**Exercise requirements**
The answer is the data repeated in full, with no pictures included.

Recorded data

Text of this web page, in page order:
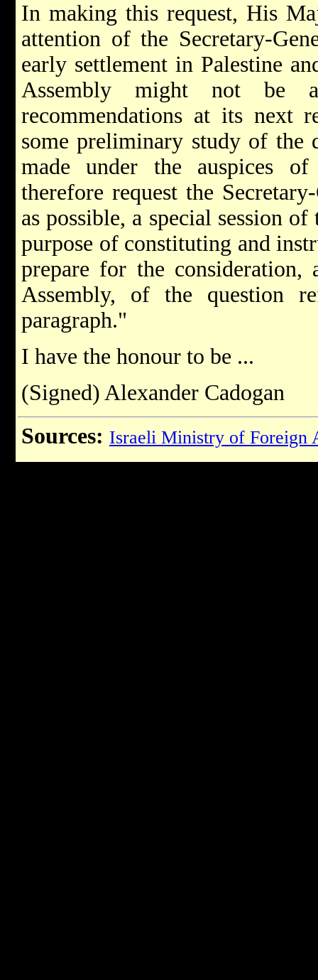
In making this request, His
attention of the Secretary-
early settlement in Palestine
Assembly might not be
recommendations at its next
some preliminary study of the
made under the auspices
therefore request the
as possible, a special session
purpose of constituting and
prepare for the
Assembly, of the question
paragraph."
I have the honour to be ...
(Signed) Alexander Cadogan
Sources: Israeli Ministry of Foreign
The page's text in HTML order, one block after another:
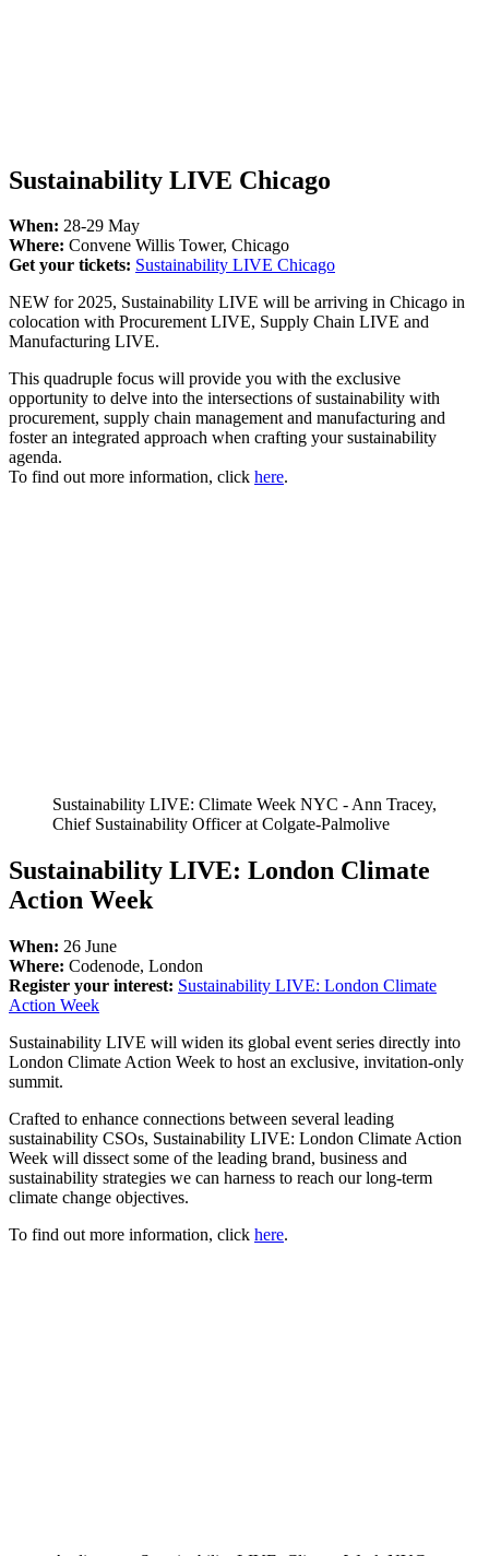
Sustainability LIVE Chicago
When: 28-29 May
Where: Convene Willis Tower, Chicago
Get your tickets: Sustainability LIVE Chicago
NEW for 2025, Sustainability LIVE will be arriving in Chicago in
colocation with Procurement LIVE, Supply Chain LIVE and
Manufacturing LIVE.
This quadruple focus will provide you with the exclusive
opportunity to delve into the intersections of sustainability with
procurement, supply chain management and manufacturing and
foster an integrated approach when crafting your sustainability
agenda.
To find out more information, click here.
Sustainability LIVE: Climate Week NYC - Ann Tracey,
Chief Sustainability Officer at Colgate-Palmolive
Sustainability LIVE: London Climate
Action Week
When: 26 June
Where: Codenode, London
Register your interest: Sustainability LIVE: London Climate
Action Week
Sustainability LIVE will widen its global event series directly into
London Climate Action Week to host an exclusive, invitation-only
summit.
Crafted to enhance connections between several leading
sustainability CSOs, Sustainability LIVE: London Climate Action
Week will dissect some of the leading brand, business and
sustainability strategies we can harness to reach our long-term
climate change objectives.
To find out more information, click here.

**Result of this exercise**
Text of this web page, in page order:
In making this request, His
attention of the Secretary-
early settlement in Palestine
Assembly might not be
recommendations at its next
some preliminary study of the
made under the auspices
therefore request the
as possible, a special session
purpose of constituting and
prepare for the
Assembly, of the question
paragraph."
I have the honour to be ...
(Signed) Alexander Cadogan
Sources: Israeli Ministry of Foreign
The page's text in HTML order, one block after another:
Sustainability LIVE Chicago
When: 28-29 May
Where: Convene Willis Tower, Chicago
Get your tickets: Sustainability LIVE Chicago
NEW for 2025, Sustainability LIVE will be arriving in Chicago in
colocation with Procurement LIVE, Supply Chain LIVE and
Manufacturing LIVE.
This quadruple focus will provide you with the exclusive
opportunity to delve into the intersections of sustainability with
procurement, supply chain management and manufacturing and
foster an integrated approach when crafting your sustainability
agenda.
To find out more information, click here.
Sustainability LIVE: Climate Week NYC - Ann Tracey,
Chief Sustainability Officer at Colgate-Palmolive
Sustainability LIVE: London Climate
Action Week
When: 26 June
Where: Codenode, London
Register your interest: Sustainability LIVE: London Climate
Action Week
Sustainability LIVE will widen its global event series directly into
London Climate Action Week to host an exclusive, invitation-only
summit.
Crafted to enhance connections between several leading
sustainability CSOs, Sustainability LIVE: London Climate Action
Week will dissect some of the leading brand, business and
sustainability strategies we can harness to reach our long-term
climate change objectives.
To find out more information, click here.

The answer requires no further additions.